③応募申請時点で補助事業の実施場所を有していること


応募申請時点で建設中の場合や土地のみを確保して建設予定である場合は対象外となります。

3.グローバル展開型の申請要件

グローバル展開型にて、ものづくり補助金を申請する場合には、下記の要件を満たす必要があります。

①補助事業実施と設備投資を行うこと


ものづくり補助金の交付決定日から12ヶ月以内に発注、納入、検収、支払等のすべての事業の手続きがこの期間内に完了する事業であり、税抜50万円以上の設備投資を行う必要があります。
また、グローバル展開型での補助事業は下記のいずれか一つの類型の各条件を満たすことが必要です。

・1類型:海外直接投資
…国内事業と海外事業の双方を一体的に強化し、グローバルな製品、サービスの開発、提供体制を構築することで、国内拠点の生産性を高めるための事業であること。
・2類型:海外市場開拓
…国内に補助事業実施場所を有し、製品等の販売先の1/2以上が海外顧客となり、計画期間中の補助事業の売上累計額が補助額を上回る事業計画を有していること。
・3類型:インバウンド市場開拓
…国内に補助事業実施場所を有し、サービス等の販売先の1/2以上が訪日外国人となり、計画期間中の補助事業の売上累計額が補助額を上回る事業計画を有していること。
・4類型:海外事業者との共同事業
…国内に補助事業実施場所を有し、外国法人と行う共同研究、共同事業開発に伴う設備投資等であり、その成果物の権利が補助事業者に帰属すること。

②事業計画の策定と実行をすること


上記の一般型と同様です。

③応募申請時点で補助事業の実施場所を有していること


上記の一般型と同様です。

4.ビジネスモデル構築型の申請要件

ビジネスモデル構築型にて、ものづくり補助金を申請する場合には、下記の要件を満たす必要があります。

①補助事業実施を行うこと


ものづくり補助金の交付決定日から10ヶ月以内に、中小企業30社以上に対して、一般型やグローバル展開型で必要となる要件を満たす3年~5年の事業計画の策定支援プログラムを開発、提供する必要があります。 またそのプログラムは、支援先の中小企業の80%以上が事業計画を実行できるプログラム内容である必要があります。

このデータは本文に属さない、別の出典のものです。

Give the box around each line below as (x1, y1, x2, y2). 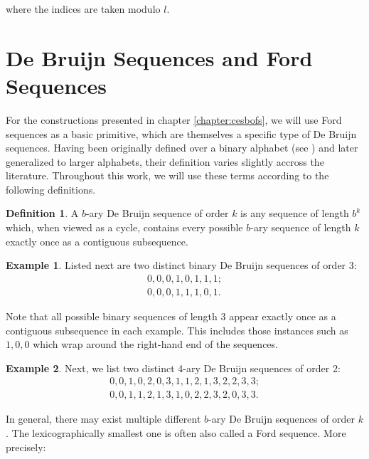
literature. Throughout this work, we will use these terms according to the (6, 168, 329, 183)
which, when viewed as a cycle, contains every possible (6, 220, 243, 235)
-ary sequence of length (250, 220, 351, 235)
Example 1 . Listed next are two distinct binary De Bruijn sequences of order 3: (6, 258, 357, 273)
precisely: (6, 439, 46, 454)
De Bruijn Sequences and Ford (6, 43, 313, 72)
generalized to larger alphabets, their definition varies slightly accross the (6, 154, 324, 169)
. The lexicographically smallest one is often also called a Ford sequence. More (6, 425, 346, 440)
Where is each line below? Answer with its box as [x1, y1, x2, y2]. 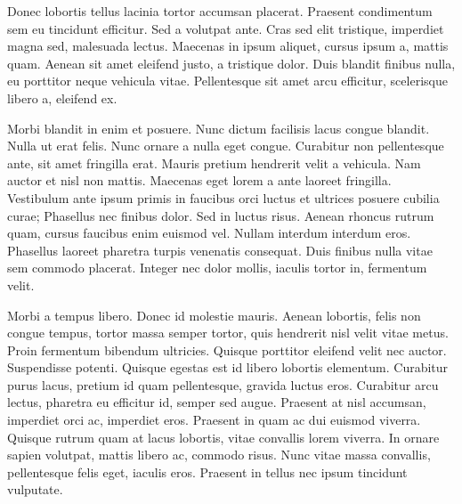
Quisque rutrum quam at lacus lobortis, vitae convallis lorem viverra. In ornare [7, 427, 440, 446]
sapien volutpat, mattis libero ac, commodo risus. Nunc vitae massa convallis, [7, 445, 431, 464]
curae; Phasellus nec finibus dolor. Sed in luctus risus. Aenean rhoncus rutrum [7, 206, 434, 224]
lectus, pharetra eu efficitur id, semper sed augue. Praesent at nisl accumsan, [7, 393, 426, 411]
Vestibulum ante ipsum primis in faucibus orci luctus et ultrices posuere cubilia [7, 188, 440, 207]
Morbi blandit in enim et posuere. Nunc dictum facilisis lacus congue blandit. [7, 118, 430, 137]
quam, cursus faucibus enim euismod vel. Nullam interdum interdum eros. [7, 224, 411, 242]
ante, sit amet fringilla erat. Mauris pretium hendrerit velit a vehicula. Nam [7, 153, 421, 172]
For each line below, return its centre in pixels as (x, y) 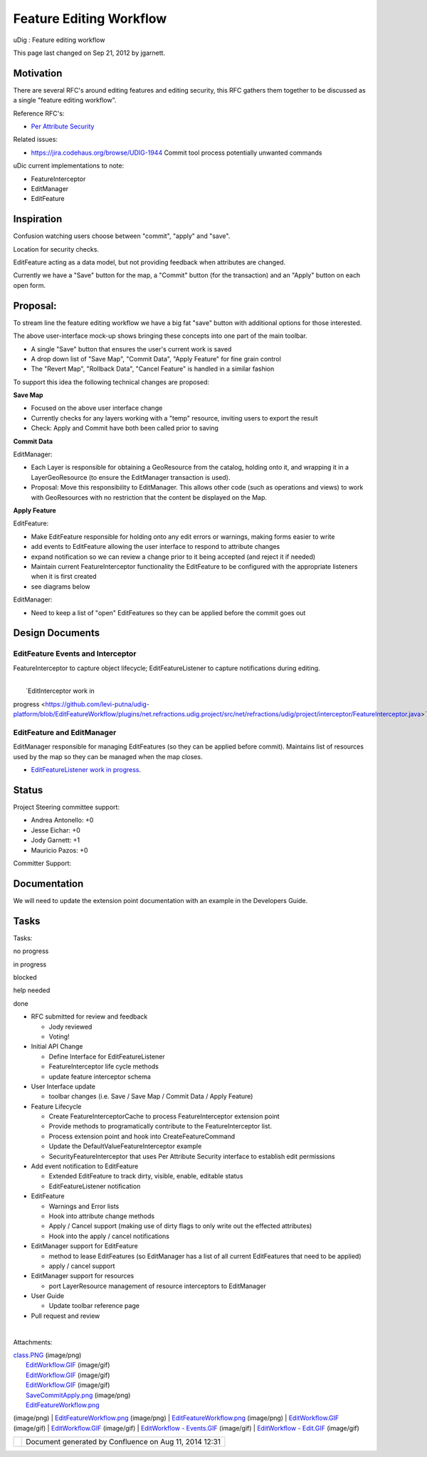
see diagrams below (60, 586)
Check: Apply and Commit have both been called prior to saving (125, 428)
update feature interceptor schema (100, 1076)
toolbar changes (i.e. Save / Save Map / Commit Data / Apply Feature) (151, 1096)
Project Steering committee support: (67, 807)
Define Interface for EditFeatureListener (107, 1056)
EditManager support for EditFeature (85, 1246)
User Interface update (63, 1086)
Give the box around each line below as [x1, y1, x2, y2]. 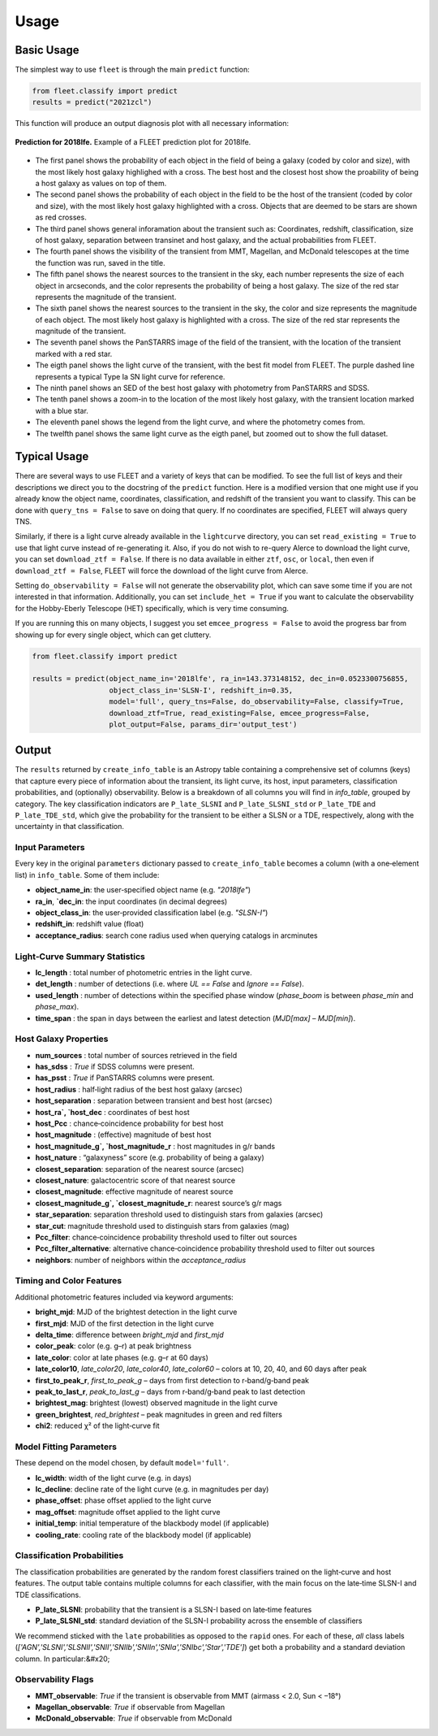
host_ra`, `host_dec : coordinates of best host [35, 1107, 190, 1117]
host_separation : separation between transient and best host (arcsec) [35, 1096, 273, 1105]
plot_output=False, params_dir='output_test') [109, 719, 298, 729]
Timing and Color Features [15, 1275, 122, 1287]
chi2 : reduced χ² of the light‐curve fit [35, 1421, 160, 1430]
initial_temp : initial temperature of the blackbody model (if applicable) [35, 1518, 269, 1528]
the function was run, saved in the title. [35, 258, 165, 267]
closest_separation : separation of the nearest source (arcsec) [35, 1164, 245, 1174]
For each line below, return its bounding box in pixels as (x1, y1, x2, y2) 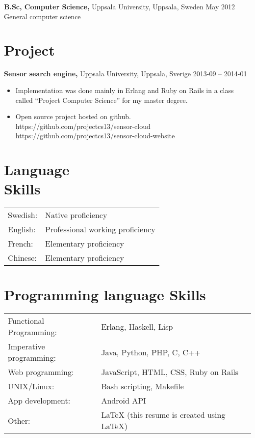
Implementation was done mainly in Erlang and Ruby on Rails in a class (15, 85, 234, 95)
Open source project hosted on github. (15, 111, 131, 122)
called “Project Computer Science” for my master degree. (15, 94, 188, 105)
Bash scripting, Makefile (101, 380, 184, 392)
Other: (8, 414, 30, 426)
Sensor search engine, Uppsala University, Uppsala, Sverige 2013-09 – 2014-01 (4, 68, 247, 79)
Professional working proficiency (45, 223, 155, 235)
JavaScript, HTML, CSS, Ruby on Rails (101, 366, 239, 378)
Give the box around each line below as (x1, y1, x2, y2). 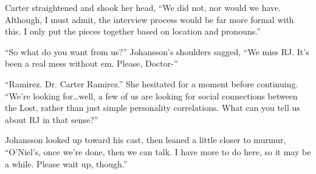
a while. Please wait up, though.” (5, 157, 128, 170)
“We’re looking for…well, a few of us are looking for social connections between (5, 89, 298, 102)
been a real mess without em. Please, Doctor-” (5, 57, 178, 70)
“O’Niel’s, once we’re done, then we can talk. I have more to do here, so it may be (5, 145, 311, 158)
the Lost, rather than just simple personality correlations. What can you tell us (5, 101, 300, 114)
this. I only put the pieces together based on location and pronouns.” (5, 25, 261, 38)
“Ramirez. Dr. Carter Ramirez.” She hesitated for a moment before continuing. (5, 77, 298, 90)
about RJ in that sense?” (5, 113, 98, 125)
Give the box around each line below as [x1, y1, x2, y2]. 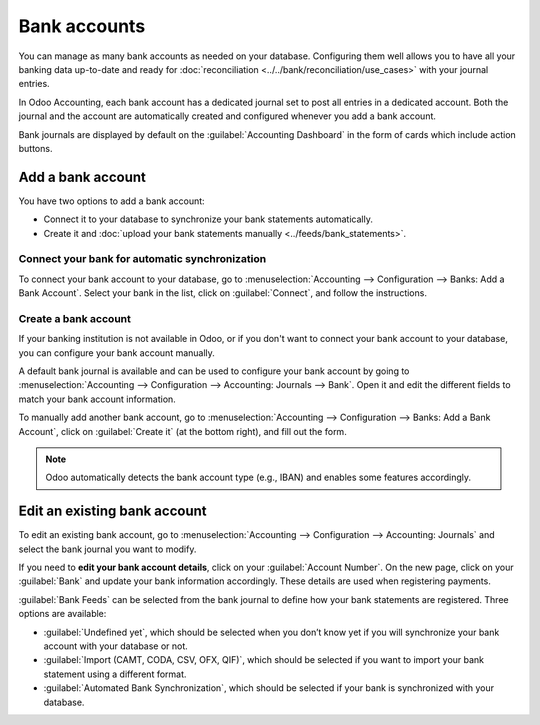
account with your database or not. [43, 640, 189, 652]
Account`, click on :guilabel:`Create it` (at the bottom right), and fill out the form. [18, 425, 347, 437]
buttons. [18, 142, 53, 154]
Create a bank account [18, 311, 132, 325]
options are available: [18, 608, 107, 620]
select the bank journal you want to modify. [18, 543, 197, 555]
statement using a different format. [43, 668, 187, 680]
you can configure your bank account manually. [18, 346, 215, 359]
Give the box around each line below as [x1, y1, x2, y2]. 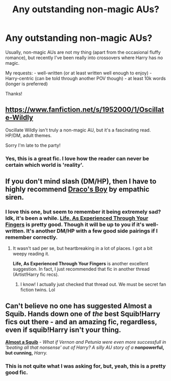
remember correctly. [5, 234, 58, 241]
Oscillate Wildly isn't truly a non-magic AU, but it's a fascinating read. [5, 126, 151, 133]
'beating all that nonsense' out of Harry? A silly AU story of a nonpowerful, [5, 344, 164, 350]
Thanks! [5, 90, 22, 96]
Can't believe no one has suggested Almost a [5, 301, 152, 310]
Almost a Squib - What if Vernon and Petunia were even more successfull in [5, 339, 166, 345]
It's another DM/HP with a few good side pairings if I [26, 227, 158, 234]
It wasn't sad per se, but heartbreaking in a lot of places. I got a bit [12, 245, 153, 251]
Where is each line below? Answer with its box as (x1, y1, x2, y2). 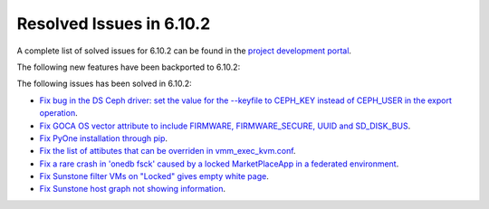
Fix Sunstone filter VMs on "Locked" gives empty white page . (39, 171, 269, 182)
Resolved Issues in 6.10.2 (16, 14, 211, 33)
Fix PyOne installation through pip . (39, 132, 168, 144)
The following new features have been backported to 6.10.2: (16, 62, 241, 72)
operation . (39, 108, 78, 119)
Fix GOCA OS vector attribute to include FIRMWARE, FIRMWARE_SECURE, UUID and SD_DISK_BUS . (39, 120, 411, 131)
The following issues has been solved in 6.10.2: (16, 78, 192, 90)
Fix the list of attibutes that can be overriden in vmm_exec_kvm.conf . (39, 146, 296, 157)
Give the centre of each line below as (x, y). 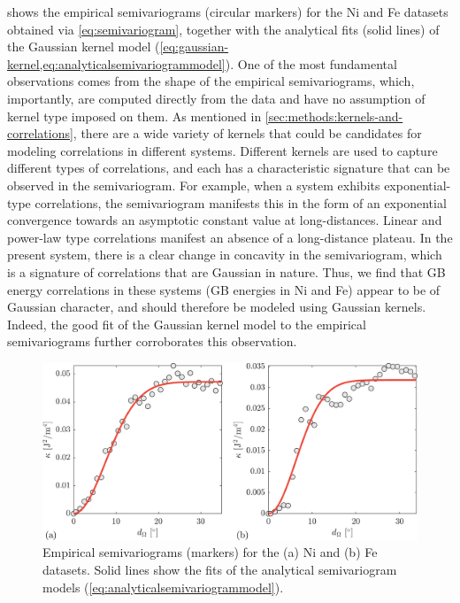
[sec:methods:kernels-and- (334, 116)
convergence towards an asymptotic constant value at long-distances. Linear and (225, 220)
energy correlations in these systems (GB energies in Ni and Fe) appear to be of (224, 289)
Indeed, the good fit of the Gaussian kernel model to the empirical (187, 324)
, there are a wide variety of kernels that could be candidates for (247, 133)
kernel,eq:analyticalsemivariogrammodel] (116, 63)
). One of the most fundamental (311, 63)
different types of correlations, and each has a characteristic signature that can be (229, 168)

②事業計画書及びプレゼンテーション動画を提出することが出来ること


一般型やグローバル展開型で申請を行う中小企業を支援する側となる、ビジネスモデル構築型で申請を行う中小企業は、ものづくり補助金の申請のために、プレゼンテーション動画を提出する等、取り扱いが一般型、グローバル展開型とは異なります。

5.まとめ

上記のように、ものづくり補助金の申請には、それぞれの申請枠の要件を満たす必要があります。直近の、ものづくり補助金の申請期間は令和3年6月3日(木)の17時から令和3年8月17日(火)の17時までとなっています。

この期間内に申請を行えるよう、あらかじめ事業計画等、充分に検討を行っておくと良いでしょう。ご不明な点がございましたら、身近な専門家に相談されることをお勧め致します。